The oldest known Danish coin is a penny (penning) struck AD 825–840, but the earliest systematic minting produced the so-called korsmønter (lit. 'cross coins') minted by Harald Bluetooth in the late 10th century.
Organised minting in Denmark was introduced on a larger scale by Canute the Great in the 1020s.
Lund (now in Sweden) was the principal minting place and one of Denmark's most important cities in the Middle Ages, but coins were also minted in Roskilde, Slagelse, Odense, Aalborg, Århus, Viborg, Ribe, Ørbæk and Hedeby. For almost 1,000 years, Danish kings – with a few exceptions – have issued coins with their name, monogram and/or portrait.

Danish coinage was generally based on the Carolingian silver standard, with 12 penning to a skilling and 20 skilling to a pound; later on, 16 skilling to a mark. The metal content of minted coins was subject to debasement over the centuries, an easy way to generate income for the monarch and/or the state. Taxes were sometimes imposed via the coinage, such as by the compulsory substitution of coins handed in by new coins handed out with a lower silver content. As a result of the debasement, the public started to lose trust in the respective coins. Danish currency was overhauled several times in attempts to restore public trust in the coins, and later issued in paper money.

Several different currency systems have been used by Denmark from the 16th to 19th centuries. The krone (lit. "crown") has existed as early as 1513 as a unit of account worth 8 marks. In more general use until 1813, however, was a krone or schlecht daler worth 2/3 rigsdaler, 4 marks, or 64 skilling.

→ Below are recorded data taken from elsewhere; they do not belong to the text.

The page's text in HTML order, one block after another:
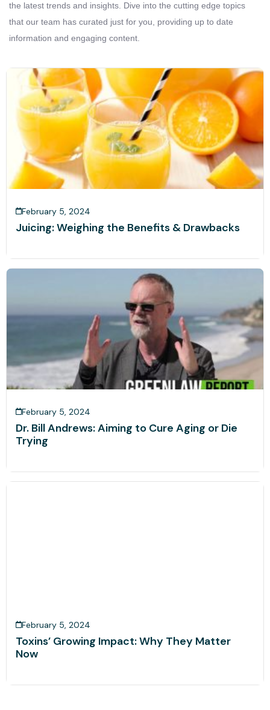
the latest trends and insights. Dive into the cutting edge topics
that our team has curated just for you, providing up to date
information and engaging content.
February 5, 2024
Juicing: Weighing the Benefits & Drawbacks
February 5, 2024
Dr. Bill Andrews: Aiming to Cure Aging or Die
Trying
February 5, 2024
Toxins’ Growing Impact: Why They Matter
Now
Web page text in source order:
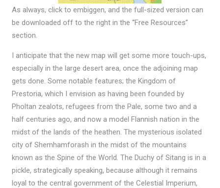
As always, click to embiggen, and the full-sized version can
be downloaded off to the right in the “Free Resources”
section.
I anticipate that the new map will get some more touch-ups,
especially in the large desert area, once the adjoining map
gets done. Some notable features; the Kingdom of
Prestoria, which I envision as having been founded by
Pholtan zealots, refugees from the Pale, some two and a
half centuries ago, and now a model Flannish nation in the
midst of the lands of the heathen. The mysterious isolated
city of Shemhamforash in the midst of the mountains
known as the Spine of the World. The Duchy of Sitang is in a
pickle, strategically speaking, because although it remains
loyal to the central government of the Celestial Imperium,

The modern-day krone was introduced as the currency of Denmark in January 1875. It replaced the rigsdaler at a rate of 2 kroner = 1 rigsdaler. This placed the krone on the gold standard at a rate of 2,480 kroner = 1 kilogram fine gold. The latter part of the 18th century and much of the 19th century saw expanding economic activity and thus also a need for means of payment that were easier to handle than coins. Consequently, banknotes were increasingly used instead of coins.

The Danish krone was minted by the Royal Mint of Denmark and banknotes were printed by the Danish National Bank until 1975, when the mint was made a subsidiary of the National Bank.
In 2014, it was decided to stop minting and printing of the krone in Denmark, but the work would be outsourced, and on 20 December 2016, the last notes were printed by the National Bank.

==Status==
===Relationship to the euro===

Denmark has not introduced the euro, following a rejection by referendum in 2000, but the Danish krone is pegged closely to the euro (with the rate 7.46038±2.25%) in ERM II, the EU's exchange rate mechanism. Denmark borders one eurozone member, Germany, and one other EU member, Sweden, which is committed by treaty to join the euro in the future when conditions permit (though Sweden maintains that joining ERM II is voluntary, thus avoiding euro adoption for the time being).

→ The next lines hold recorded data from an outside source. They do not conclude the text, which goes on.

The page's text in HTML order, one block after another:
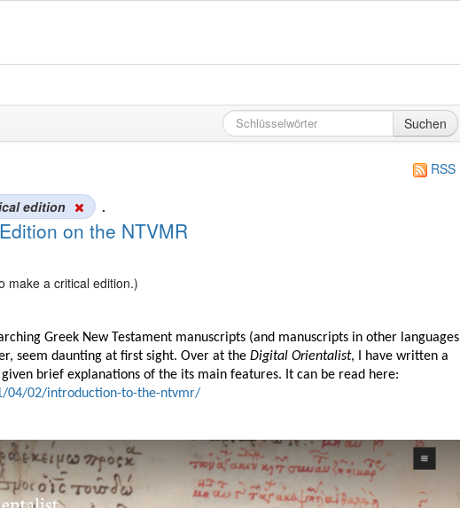
Suchen
RSS
edition .
on the NTVMR
make a critical edition.)
Greek New Testament manuscripts (and manuscripts in other languages
seem daunting at first sight. Over at the Digital Orientalist, I have written a
brief explanations of the its main features. It can be read here:
04/02/introduction-to-the-ntvmr/

===Faroe Islands and Greenland===

The Faroe Islands uses a localised, non-independent version of the Danish krone, known as the Faroese króna pegged with the Danish krone at par, using the Danish coin series, but have their own series of distinct banknotes, first being issued in the 1950s and later modernised in the 1970s and the 2000s.

Greenland adopted the Act on Banknotes in Greenland in 2006 with a view to introducing separate Greenlandic banknotes. The Act entered into force on 1 June 2007. In the autumn of 2010, a new Greenlandic government indicated that it did not wish to introduce separate Greenlandic banknotes and Danmarks Nationalbank ceased the project to develop a Greenlandic series. Still, Greenland continues to use Danish kroner as sole official currency.
Historically, Greenland under the colonial administration issued distinct banknotes between 1803 and 1968, together with coins between 1926 and 1964 (see Greenland rigsdaler and Greenland krone).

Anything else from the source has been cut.